Sur les 1175 otages partis de Compiègne le 6 juillet 1942, 1170 sont présents à l’arrivée du train en gare d’Auschwitz le 8 juillet 1942. Ces derniers sont enregistrés et photographiés au Stammlager d’Auschwitz (camp souche ou camp principal, dénommé en 1943 Auschwitz-I) entre les numéros « 45 157 » et « 46 326 », d’où le nom de « convoi des 45 000 », sous lequel les déportés du camp désignaient ce convoi. Ce matricule – qu’il doit apprendre à dire en allemand et en polonais à toute demande des Kapos et des SS – sera désormais sa seule identité.
Lire dans le site : Le KL Auschwitz-Birkenau.

Il est enregistré à son arrivée à Auschwitz le 8 juillet 1942 sous le numéro matricule « 46 248 » (selon la liste par matricule du convoi du 6 juillet 1942 établie en 1974 par les historiens du Musée d’Etat d’Auschwitz-Birkenau).
Sa photo d’immatriculation à Auschwitz n’a pas été retrouvée parmi celles que des membres de la Résistance intérieure du camp avaient camouflées pour les sauver de la destruction, ordonnée par les SS peu de temps avant l’évacuation d’Auschwitz.

Lire dans le site le récit de leur premier jour à Auschwitz : L’arrivée au camp principal, 8 juillet 1942. et 8 juillet 1942 : Tonte, désinfection, paquetage, « visite médicale ».
Après l’enregistrement, il passe la nuit au Block 13 (les 1170 déportés du convoi y sont entassés dans deux pièces).
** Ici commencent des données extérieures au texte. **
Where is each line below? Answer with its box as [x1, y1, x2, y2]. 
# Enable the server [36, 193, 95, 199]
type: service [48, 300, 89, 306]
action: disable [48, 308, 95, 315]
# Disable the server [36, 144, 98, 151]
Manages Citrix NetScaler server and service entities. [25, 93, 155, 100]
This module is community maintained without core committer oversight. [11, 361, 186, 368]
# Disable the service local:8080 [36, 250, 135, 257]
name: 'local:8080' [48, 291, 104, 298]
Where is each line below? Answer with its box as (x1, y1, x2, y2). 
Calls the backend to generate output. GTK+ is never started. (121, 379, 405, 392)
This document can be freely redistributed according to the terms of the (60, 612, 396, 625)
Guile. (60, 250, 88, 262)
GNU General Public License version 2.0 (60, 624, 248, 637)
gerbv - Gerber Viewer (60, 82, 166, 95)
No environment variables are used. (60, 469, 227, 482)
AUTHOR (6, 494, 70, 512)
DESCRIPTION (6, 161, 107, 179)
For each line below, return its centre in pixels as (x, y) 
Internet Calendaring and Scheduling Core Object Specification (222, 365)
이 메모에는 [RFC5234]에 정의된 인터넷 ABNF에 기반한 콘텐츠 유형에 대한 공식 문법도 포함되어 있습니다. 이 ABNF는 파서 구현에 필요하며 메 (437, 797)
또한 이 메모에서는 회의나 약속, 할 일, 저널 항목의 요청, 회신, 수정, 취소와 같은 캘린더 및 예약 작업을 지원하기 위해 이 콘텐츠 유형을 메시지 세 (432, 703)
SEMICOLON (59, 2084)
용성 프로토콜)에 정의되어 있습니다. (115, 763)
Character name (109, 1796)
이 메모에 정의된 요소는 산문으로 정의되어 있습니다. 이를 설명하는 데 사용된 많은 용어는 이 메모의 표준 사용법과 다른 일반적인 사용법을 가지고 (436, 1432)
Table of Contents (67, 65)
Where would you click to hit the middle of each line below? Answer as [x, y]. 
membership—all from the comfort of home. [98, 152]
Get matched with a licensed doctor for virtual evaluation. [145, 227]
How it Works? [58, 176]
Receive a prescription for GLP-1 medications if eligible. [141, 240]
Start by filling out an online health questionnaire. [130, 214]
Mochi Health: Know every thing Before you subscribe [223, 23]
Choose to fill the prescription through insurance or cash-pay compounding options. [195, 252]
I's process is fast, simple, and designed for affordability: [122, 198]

Le 9 juillet tous sont conduits à pied au camp annexe de Birkenau (Brzezinka), situé à 4 km du camp principal. Le 13 juillet il est interrogé sur sa profession. Les spécialistes dont les SS ont besoin pour leurs ateliers sont sélectionnés et vont retourner à Auschwitz I (approximativement la moitié du convoi. Les autres, restent à Birkenau, employés au terrassement et à la construction des Blocks.
Aucun des documents sauvés de la destruction ordonnée par les SS peu de temps avant l’évacuation d’Auschwitz, ne nous permet de savoir dans quel camp il est affecté à cette date

Dessin de Franz Reisz, 1946

Aucun document des archives SS préservées de la destruction ne permet de connaître la date de son décès à Auschwitz qui est néanmoins antérieure au 18 mars 1943. A cette date on connaît en effet les noms des survivants d’Auschwitz I et ceux des 24 survivants de Birkenau (sur environ 600 hommes), dont 17 reviennent à Auschwitz I et Charles Lepine n’est pas parmi eux.

A la libération le jugement déclaratif de décès porte la mention « disparu le 15 mai 1945″. La mention désormais portée sur son état civil est tout aussi erronée : «décédé en juin 1942 à Auschwitz (Pologne) ». Or Charles Lépine est déporté de Compiègne à Auschwitz le 6 juillet 1942 ! L’arrêté ministériel du 9 août 1994 portant apposition de la mention «Mort en déportation» sur les actes de décès et paru au Journal Officiel du 29 septembre 1994 ne l’a pas corrigée.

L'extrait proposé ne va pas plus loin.